___ Supplied records
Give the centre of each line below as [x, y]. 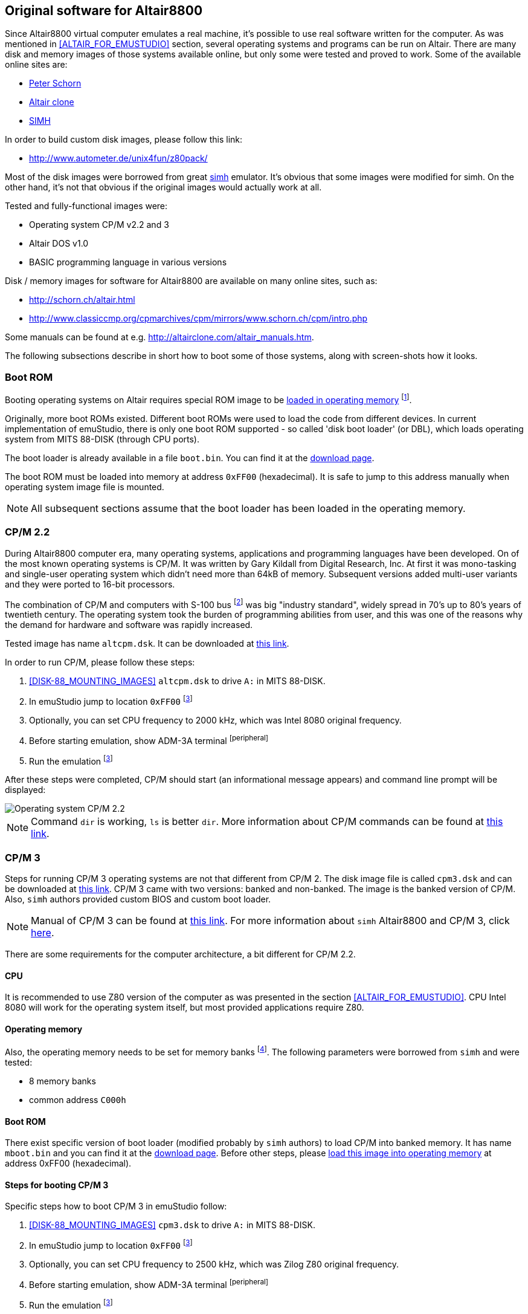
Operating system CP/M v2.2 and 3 [99, 225]
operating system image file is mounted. [85, 487]
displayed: [25, 790]
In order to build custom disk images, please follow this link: [124, 140]
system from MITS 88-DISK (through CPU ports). [102, 439]
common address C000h [78, 1100]
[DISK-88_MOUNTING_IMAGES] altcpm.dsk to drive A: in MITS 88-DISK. [177, 681]
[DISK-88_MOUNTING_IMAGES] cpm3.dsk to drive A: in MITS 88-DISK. [172, 1225]
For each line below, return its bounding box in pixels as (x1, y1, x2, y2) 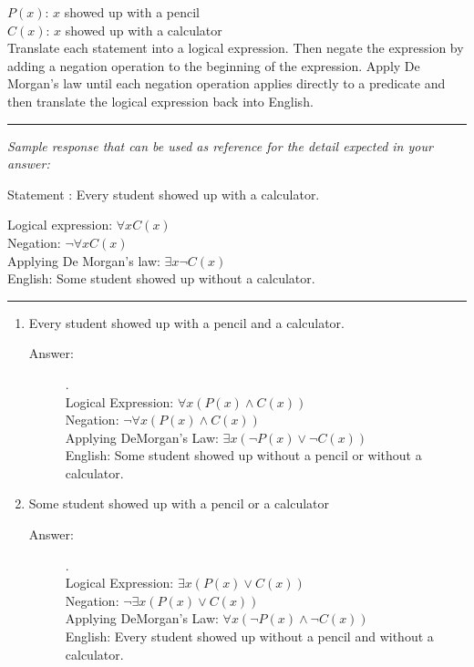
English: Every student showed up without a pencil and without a (65, 627, 434, 646)
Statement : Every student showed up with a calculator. (7, 184, 320, 203)
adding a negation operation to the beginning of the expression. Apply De (7, 56, 420, 75)
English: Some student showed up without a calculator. (7, 269, 315, 288)
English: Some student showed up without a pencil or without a (65, 446, 422, 465)
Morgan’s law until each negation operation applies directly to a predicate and (7, 74, 446, 93)
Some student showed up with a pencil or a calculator (28, 494, 330, 513)
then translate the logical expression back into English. (7, 91, 314, 110)
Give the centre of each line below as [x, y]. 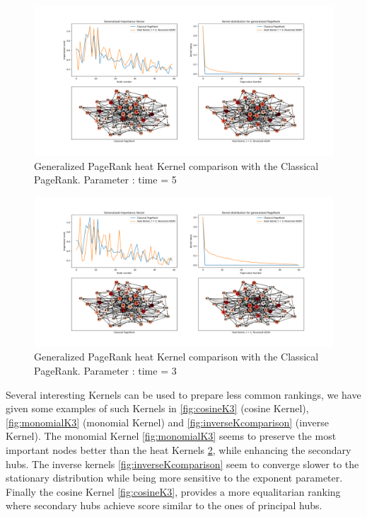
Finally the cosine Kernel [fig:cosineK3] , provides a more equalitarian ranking [173, 491]
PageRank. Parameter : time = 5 [105, 180]
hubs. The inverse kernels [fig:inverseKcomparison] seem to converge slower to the [182, 464]
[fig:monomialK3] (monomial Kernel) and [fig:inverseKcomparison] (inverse [167, 422]
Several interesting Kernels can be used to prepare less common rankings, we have [183, 394]
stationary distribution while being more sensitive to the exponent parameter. [174, 478]
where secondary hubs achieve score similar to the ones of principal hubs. [164, 505]
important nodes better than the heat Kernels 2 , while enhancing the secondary [179, 449]
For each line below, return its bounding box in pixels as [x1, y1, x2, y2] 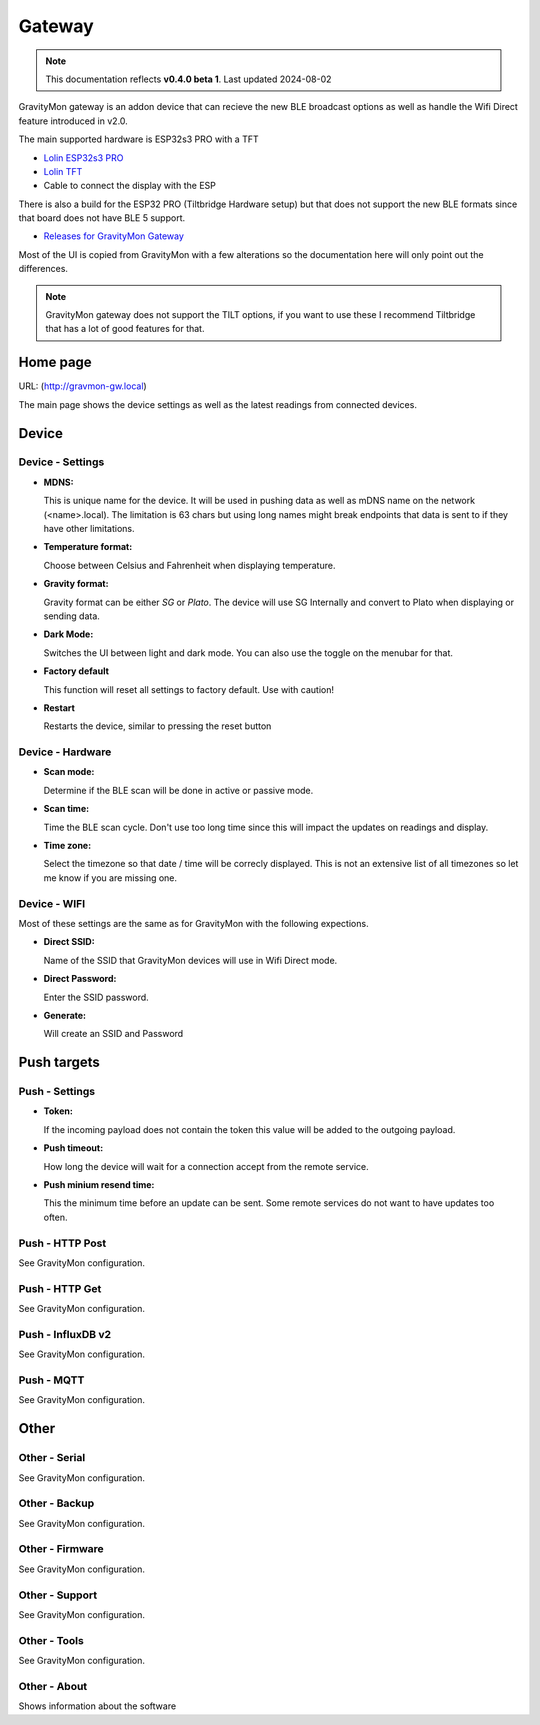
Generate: [43, 1009, 87, 1021]
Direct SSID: [43, 936, 95, 948]
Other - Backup [18, 1496, 95, 1510]
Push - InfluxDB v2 [18, 1327, 112, 1341]
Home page [18, 354, 92, 371]
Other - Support [18, 1588, 98, 1602]
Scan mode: [43, 766, 95, 778]
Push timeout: [43, 1142, 104, 1154]
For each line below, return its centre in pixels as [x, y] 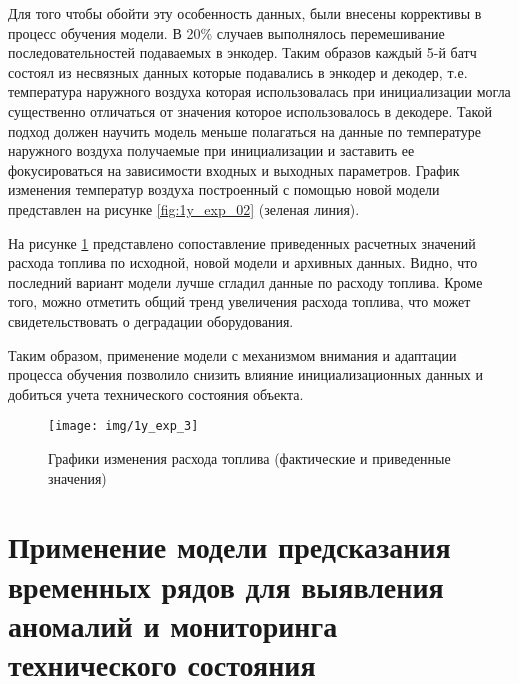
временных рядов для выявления [226, 585]
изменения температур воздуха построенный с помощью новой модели [224, 189]
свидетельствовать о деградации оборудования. [151, 320]
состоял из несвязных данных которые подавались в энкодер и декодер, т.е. [238, 71]
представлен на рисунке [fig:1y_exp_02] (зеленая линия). [184, 208]
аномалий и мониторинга [173, 624]
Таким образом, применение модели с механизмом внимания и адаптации [232, 354]
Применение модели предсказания [229, 546]
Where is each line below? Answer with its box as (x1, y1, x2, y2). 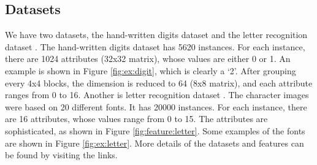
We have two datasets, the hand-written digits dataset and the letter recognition (5, 28, 308, 41)
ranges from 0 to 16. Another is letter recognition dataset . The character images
______
§ Task directions
Which part of the entries opens with the line containing "Scan mode: [43, 766, 95, 778]" and closes with the line containing "Таким образом, применение"? Output that part exactly, ends included, pictures excluded.

§ Written answer
Scan mode: [43, 766, 95, 778]
Push timeout: [43, 1142, 104, 1154]
For each line below, return its centre in pixels as [x, y] 
временных рядов для выявления [226, 585]
изменения температур воздуха построенный с помощью новой модели [224, 189]
свидетельствовать о деградации оборудования. [151, 320]
состоял из несвязных данных которые подавались в энкодер и декодер, т.е. [238, 71]
представлен на рисунке [fig:1y_exp_02] (зеленая линия). [184, 208]
аномалий и мониторинга [173, 624]
Таким образом, применение модели с механизмом внимания и адаптации [232, 354]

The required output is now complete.